WHAT YOU HAVE TO DO -
An acceptable answer repeats exactly the line with "Önceki Yazı (28, 421, 93, 438)" and each line after it through the end of the entries, and includes nothing else.

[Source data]
####

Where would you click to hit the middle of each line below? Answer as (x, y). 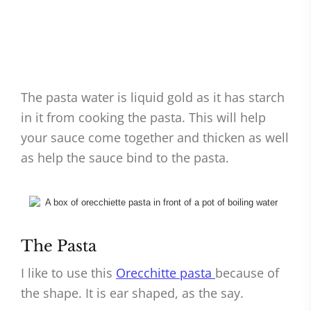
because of (247, 273)
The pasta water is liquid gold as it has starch (153, 98)
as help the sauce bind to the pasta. (125, 158)
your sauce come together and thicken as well (155, 138)
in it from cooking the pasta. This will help (143, 118)
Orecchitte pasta (166, 273)
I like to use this (68, 273)
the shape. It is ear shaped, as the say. (132, 293)
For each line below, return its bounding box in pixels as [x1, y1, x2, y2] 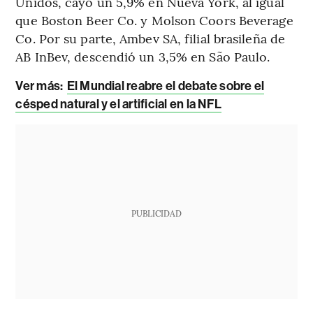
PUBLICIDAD [131, 207, 182, 219]
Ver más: [15, 78, 66, 94]
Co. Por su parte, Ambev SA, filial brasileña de [15, 29, 286, 47]
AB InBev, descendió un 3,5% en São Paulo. [15, 47, 270, 65]
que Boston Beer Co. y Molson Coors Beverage [15, 10, 293, 29]
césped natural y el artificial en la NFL [15, 96, 221, 112]
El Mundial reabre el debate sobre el [66, 78, 265, 94]
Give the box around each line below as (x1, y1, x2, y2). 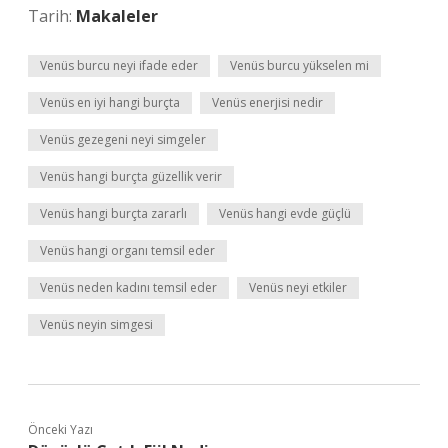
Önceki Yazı (28, 421, 93, 438)
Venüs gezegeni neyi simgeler (40, 131, 206, 148)
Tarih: (28, 5, 76, 27)
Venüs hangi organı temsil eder (40, 242, 215, 259)
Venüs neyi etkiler (249, 279, 347, 296)
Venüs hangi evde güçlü (219, 205, 351, 222)
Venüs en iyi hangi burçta (40, 94, 180, 111)
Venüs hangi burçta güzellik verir (40, 168, 222, 185)

####

YOUR SOLUTION -
Önceki Yazı (28, 421, 93, 438)
Venüs gezegeni neyi simgeler (40, 131, 206, 148)
Tarih: (28, 5, 76, 27)
Venüs hangi organı temsil eder (40, 242, 215, 259)
Venüs neyi etkiler (249, 279, 347, 296)
Venüs hangi evde güçlü (219, 205, 351, 222)
Venüs en iyi hangi burçta (40, 94, 180, 111)
Venüs hangi burçta güzellik verir (40, 168, 222, 185)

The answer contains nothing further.